Opinion
Civil Action 3:22-CV-184 (GROH)
11-19-2024
ORDER ADOPTING IN PART THE MAGISTRATE JUDGE'S REPORT AND RECOMMENDATION
Now before the Court is a Report and Recommendation (“R&R”) entered by United States Magistrate Judge Robert W. Trumble. ECF No. 6. Pursuant to the Local Rules of Prisoner Litigation Procedure, this action was referred to Magistrate Judge Trumble for submission of an R&R. In his R&R, Magistrate Judge Trumble recommends this Court dismiss without prejudice this action and the Petitioner's Petition for Habeas Corpus Pursuant to 28 U.S.C. § 2241 [ECF No. 1]. Id. at 14. For the below reasons, the Court adopts in part the R&R.
Pursuant to 28 U.S.C. § 636(b)(1)(C), this Court must conduct a de novo review of the magistrate judge's findings where objection is made. However, the Court is not required to review, under a de novo or any other standard, the factual or legal conclusions of the magistrate judge to which no objection is made. Thomas v. Arn, 474 U.S. 140, 150 (1985). Pro se filings must be liberally construed and held to a less stringent standard than those drafted by licensed attorneys, but courts are not required to create objections where none exist. Haines v. Kerner, 404 U.S. 519, 520 (1972); Gordon v. Leeke, 574 F.2d 1147, 1151 (4th Cir. 1971). Failure to file timely objections constitutes a waiver of de novo review and of a petitioner's right to appeal this Court's Order. 28 U.S.C. § 636(b)(1); Snyder v. Ridenour, 889 F.2d 1363, 1366 (4th Cir. 1989); United States v. Schronce, 727 F.2d 91, 94 (4th Cir. 1984).
The Petitioner accepted service of the R&R on September 24, 2024. ECF No. 9. To date, the Petitioner has not filed any objections.
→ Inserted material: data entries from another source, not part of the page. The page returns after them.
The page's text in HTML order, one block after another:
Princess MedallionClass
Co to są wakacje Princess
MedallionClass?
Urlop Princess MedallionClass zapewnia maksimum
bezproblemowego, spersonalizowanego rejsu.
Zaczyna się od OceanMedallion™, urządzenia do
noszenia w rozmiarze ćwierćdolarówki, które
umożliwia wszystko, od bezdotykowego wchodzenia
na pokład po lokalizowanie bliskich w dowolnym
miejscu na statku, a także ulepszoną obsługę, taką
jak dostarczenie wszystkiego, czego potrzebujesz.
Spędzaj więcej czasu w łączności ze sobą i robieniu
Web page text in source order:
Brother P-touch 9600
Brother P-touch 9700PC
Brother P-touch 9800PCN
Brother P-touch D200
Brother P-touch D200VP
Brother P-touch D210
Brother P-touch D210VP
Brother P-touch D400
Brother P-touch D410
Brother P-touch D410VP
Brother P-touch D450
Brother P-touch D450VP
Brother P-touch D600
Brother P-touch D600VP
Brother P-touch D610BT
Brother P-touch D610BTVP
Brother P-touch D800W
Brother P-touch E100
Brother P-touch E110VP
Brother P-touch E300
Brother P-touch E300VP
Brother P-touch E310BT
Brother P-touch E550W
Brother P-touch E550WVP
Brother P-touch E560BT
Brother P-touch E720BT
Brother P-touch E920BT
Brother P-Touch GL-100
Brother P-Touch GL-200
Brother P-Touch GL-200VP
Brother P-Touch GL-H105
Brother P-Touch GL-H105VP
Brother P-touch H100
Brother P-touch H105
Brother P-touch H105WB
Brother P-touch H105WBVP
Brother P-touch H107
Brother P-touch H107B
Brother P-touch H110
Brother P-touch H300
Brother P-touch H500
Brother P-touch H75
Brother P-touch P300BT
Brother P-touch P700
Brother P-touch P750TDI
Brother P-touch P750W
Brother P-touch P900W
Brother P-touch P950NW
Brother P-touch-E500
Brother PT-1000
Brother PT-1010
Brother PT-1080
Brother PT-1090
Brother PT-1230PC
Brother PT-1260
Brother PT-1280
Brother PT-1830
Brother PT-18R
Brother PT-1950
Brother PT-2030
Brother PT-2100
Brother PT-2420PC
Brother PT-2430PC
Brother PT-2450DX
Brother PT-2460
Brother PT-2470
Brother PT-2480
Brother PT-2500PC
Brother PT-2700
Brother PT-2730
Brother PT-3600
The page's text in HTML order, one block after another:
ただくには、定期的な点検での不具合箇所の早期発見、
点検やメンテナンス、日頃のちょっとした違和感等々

The Court will therefore review the R&R for clear error. See Diamond v. Colonial Life & Acc. Ins. Co., 416 F.3d 310, 316 (4th Cir. 2005). “When performing such a ‘clear error' review, ‘the [C]ourt need only satisfy itself that there is no clear error on the face of the record in order to accept the recommendation.'” Williams v. N.Y. State Div. of Parole, 2012 WL 2873569, *3 (N.D.N.Y. July 12, 2012) (quoting Fed.R.Civ.P. 72(b) advisory committee notes to 1983 addition).
The R&R recommends this case and the Petition be dismissed without prejudice for two reasons. First, the R&R finds the Court lacks subject matter jurisdiction because the Petitioner failed to exhaust his administrative remedies prior to filing this action. ECF No. 6 at 5-10. Second, the R&R reasons that, even if the Petitioner had exhausted his administrative remedies, he would still not be entitled to the relief he seeks because claims regarding location of incarceration and/or custody classification are not properly raised under § 2241. Id. at 10-14.
Upon careful review, the Court finds the R&R clearly erred in its first reason. See Anderson v. XYZ Corr. Health Servs., Inc., 407 F.3d 674, 677-78 (4th Cir. 2005) (holding “§ 1997e(a)'s exhaustion requirement is not a jurisdictional requirement.”), abrogated on other grounds by Custis v. Davis, 851 F.3d 358 (4th Cir. 2017); see also Moore v. Bennette, 517 F.3d 717, 725 (4th Cir. 2008) (“inmates need not plead exhaustion, nor do they bear the burden of proving it.”).
Finding no other clear error on the face of the record, the R&R [ECF No. 6] is hereby ADOPTED IN PART. Specifically, the R&R is ADOPTED as to all EXCEPT its conclusion that the Court lacks subject matter jurisdiction because the Petitioner failed to exhaust his administrative remedies. Accordingly, this action is DISMISSED WITHOUT PREJUDICE and ORDERED STRICKEN from the Court's active docket.
The Clerk of Court is DIRECTED to transmit copies of this Order to the Petitioner by certified mail, return receipt request, at his last known address.